### TRY IT
What is needed is an exact retyping of each entry, pictures excluded.

### EXTRACTED ENTRIES
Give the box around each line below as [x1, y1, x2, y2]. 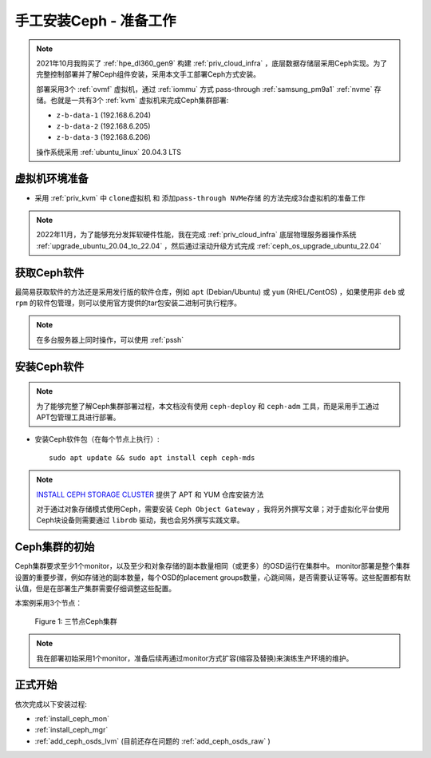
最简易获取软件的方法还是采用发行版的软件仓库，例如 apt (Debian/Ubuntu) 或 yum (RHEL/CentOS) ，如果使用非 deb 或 [14, 287, 405, 296]
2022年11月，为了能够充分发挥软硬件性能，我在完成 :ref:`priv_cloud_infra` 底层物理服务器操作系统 [36, 230, 357, 240]
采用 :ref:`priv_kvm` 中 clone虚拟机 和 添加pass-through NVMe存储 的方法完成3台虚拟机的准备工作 [34, 192, 366, 203]
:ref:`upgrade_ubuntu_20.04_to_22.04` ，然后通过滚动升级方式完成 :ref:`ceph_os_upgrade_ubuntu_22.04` [36, 240, 382, 251]
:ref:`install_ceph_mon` [34, 713, 110, 723]
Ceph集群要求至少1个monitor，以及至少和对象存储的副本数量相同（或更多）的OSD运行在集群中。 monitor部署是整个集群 [14, 562, 410, 571]
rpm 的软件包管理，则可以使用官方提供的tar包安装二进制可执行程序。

### SOLUTION BELOW
Give the box around each line below as [x1, y1, x2, y2]. 
最简易获取软件的方法还是采用发行版的软件仓库，例如 apt (Debian/Ubuntu) 或 yum (RHEL/CentOS) ，如果使用非 deb 或 [14, 287, 405, 296]
2022年11月，为了能够充分发挥软硬件性能，我在完成 :ref:`priv_cloud_infra` 底层物理服务器操作系统 [36, 230, 357, 240]
采用 :ref:`priv_kvm` 中 clone虚拟机 和 添加pass-through NVMe存储 的方法完成3台虚拟机的准备工作 [34, 192, 366, 203]
:ref:`upgrade_ubuntu_20.04_to_22.04` ，然后通过滚动升级方式完成 :ref:`ceph_os_upgrade_ubuntu_22.04` [36, 240, 382, 251]
:ref:`install_ceph_mon` [34, 713, 110, 723]
Ceph集群要求至少1个monitor，以及至少和对象存储的副本数量相同（或更多）的OSD运行在集群中。 monitor部署是整个集群 [14, 562, 410, 571]
rpm 的软件包管理，则可以使用官方提供的tar包安装二进制可执行程序。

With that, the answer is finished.